▶ **EXERCISE**
Return the data below exactly, but only from the line containing "Finalité : Suivi" through the line containing "Utilisateurs : Agent", with both of those lines included.
═════ AVAILABLE DATA ═════
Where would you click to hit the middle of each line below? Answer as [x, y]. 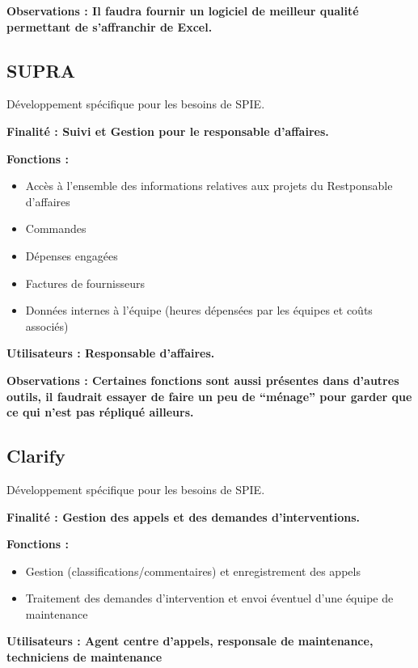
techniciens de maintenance [84, 657]
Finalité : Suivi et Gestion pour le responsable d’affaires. [168, 131]
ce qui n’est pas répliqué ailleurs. [100, 412]
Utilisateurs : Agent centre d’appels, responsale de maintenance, [190, 641]
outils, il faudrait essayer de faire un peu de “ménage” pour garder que [209, 396]
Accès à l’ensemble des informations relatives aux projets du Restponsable [209, 186]
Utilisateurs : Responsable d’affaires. [111, 353]
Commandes [56, 228]
═════
▶ **REPLY TO THE TASK**
Finalité : Suivi et Gestion pour le responsable d’affaires. [168, 131]
ce qui n’est pas répliqué ailleurs. [100, 412]
Utilisateurs : Agent centre d’appels, responsale de maintenance, [190, 641]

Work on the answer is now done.